# Items from a data source:
----

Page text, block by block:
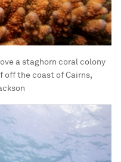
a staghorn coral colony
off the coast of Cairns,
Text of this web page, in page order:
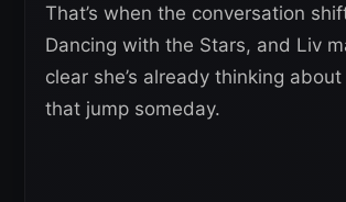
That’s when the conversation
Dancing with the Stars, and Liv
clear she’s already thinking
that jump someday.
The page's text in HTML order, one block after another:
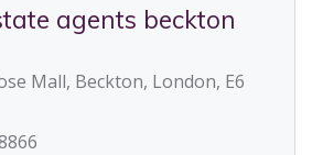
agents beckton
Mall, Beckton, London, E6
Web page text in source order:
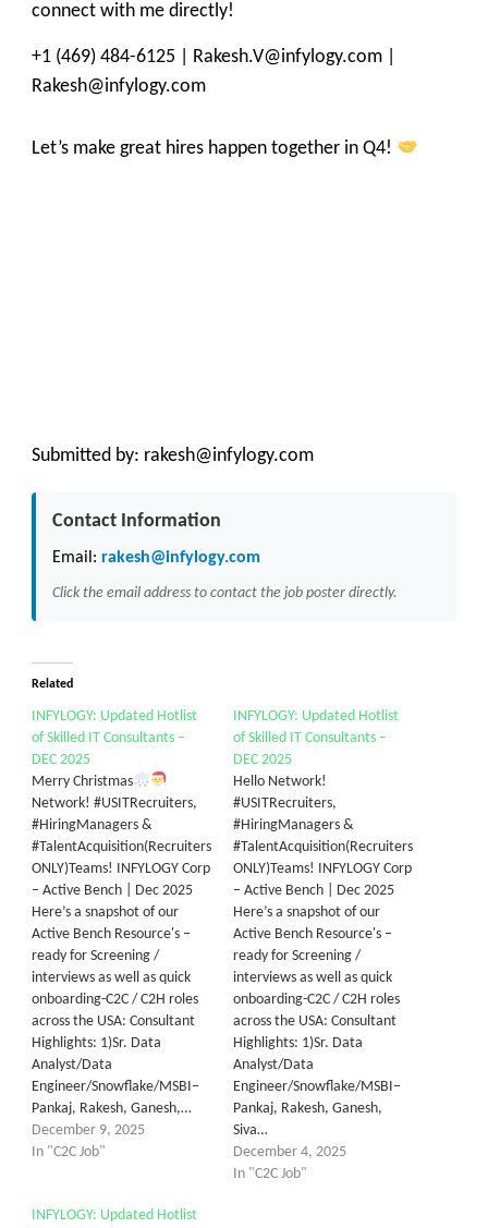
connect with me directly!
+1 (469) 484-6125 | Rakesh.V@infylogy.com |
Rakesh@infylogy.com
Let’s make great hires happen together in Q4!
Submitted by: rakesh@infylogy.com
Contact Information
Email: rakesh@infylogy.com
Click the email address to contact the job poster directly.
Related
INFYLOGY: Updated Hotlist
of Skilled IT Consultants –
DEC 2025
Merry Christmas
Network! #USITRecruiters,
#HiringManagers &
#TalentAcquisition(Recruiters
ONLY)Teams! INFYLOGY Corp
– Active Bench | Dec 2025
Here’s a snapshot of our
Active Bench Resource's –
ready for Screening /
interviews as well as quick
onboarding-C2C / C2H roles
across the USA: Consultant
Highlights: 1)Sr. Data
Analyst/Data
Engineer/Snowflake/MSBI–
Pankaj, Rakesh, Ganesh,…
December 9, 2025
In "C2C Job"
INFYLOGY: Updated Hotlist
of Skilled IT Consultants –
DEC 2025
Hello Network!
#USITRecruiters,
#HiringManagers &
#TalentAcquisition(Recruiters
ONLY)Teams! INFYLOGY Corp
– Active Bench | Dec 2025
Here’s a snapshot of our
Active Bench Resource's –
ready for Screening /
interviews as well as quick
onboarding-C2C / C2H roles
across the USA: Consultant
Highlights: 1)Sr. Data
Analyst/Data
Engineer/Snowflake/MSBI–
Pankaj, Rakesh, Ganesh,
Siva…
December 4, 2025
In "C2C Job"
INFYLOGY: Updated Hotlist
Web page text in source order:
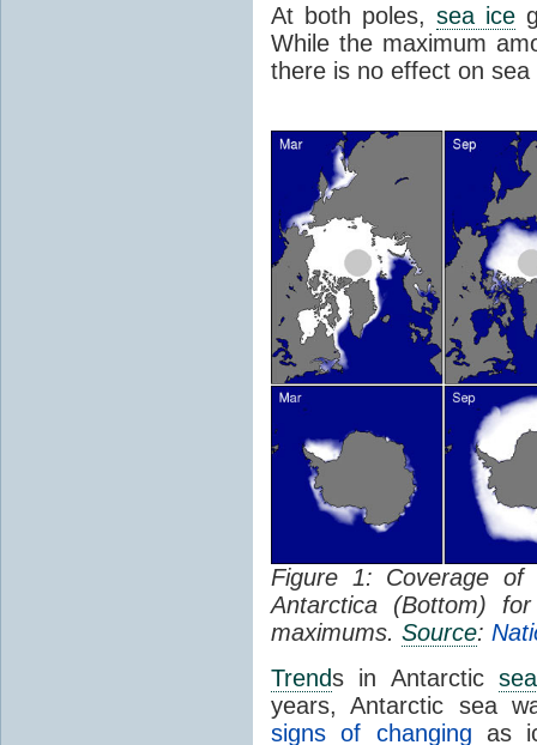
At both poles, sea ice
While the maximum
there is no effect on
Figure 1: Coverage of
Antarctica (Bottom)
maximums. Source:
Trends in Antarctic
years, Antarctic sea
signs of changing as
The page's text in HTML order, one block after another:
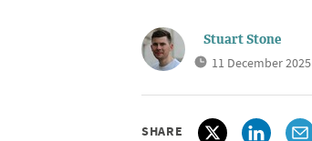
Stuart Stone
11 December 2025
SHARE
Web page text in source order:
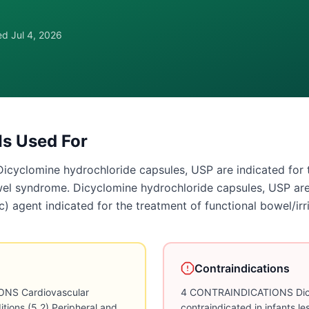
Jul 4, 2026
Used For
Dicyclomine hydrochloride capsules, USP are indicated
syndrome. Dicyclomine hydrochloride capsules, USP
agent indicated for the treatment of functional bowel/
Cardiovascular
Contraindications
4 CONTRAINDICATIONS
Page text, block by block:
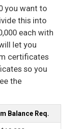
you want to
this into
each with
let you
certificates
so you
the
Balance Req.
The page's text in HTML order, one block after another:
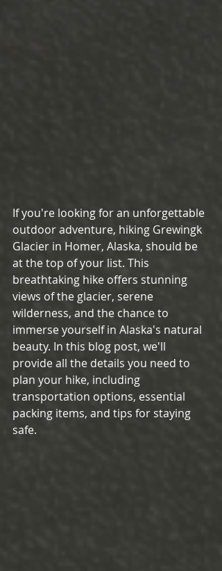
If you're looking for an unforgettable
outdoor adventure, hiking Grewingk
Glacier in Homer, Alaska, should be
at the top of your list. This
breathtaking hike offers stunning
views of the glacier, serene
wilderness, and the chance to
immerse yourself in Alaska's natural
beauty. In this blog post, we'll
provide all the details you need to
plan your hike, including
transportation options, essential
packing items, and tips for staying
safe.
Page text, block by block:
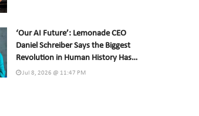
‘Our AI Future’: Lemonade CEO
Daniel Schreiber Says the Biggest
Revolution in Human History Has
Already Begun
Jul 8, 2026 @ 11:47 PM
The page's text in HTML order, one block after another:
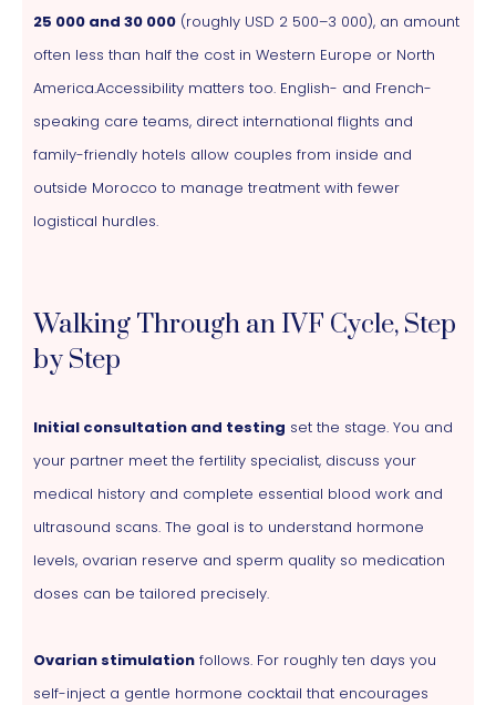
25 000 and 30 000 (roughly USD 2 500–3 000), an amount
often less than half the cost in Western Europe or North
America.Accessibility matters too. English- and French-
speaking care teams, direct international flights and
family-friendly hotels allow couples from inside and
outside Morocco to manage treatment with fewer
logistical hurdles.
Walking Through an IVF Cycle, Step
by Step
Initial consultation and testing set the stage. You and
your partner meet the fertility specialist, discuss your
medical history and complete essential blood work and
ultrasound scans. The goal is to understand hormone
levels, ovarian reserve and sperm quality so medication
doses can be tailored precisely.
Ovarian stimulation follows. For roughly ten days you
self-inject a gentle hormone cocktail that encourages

----

# Problem description:
In the records above, some lines hold the word "Dicyclomine"; copy each such line.

# Result of the exercise:
Dicyclomine hydrochloride capsules, USP are indicated
syndrome. Dicyclomine hydrochloride capsules, USP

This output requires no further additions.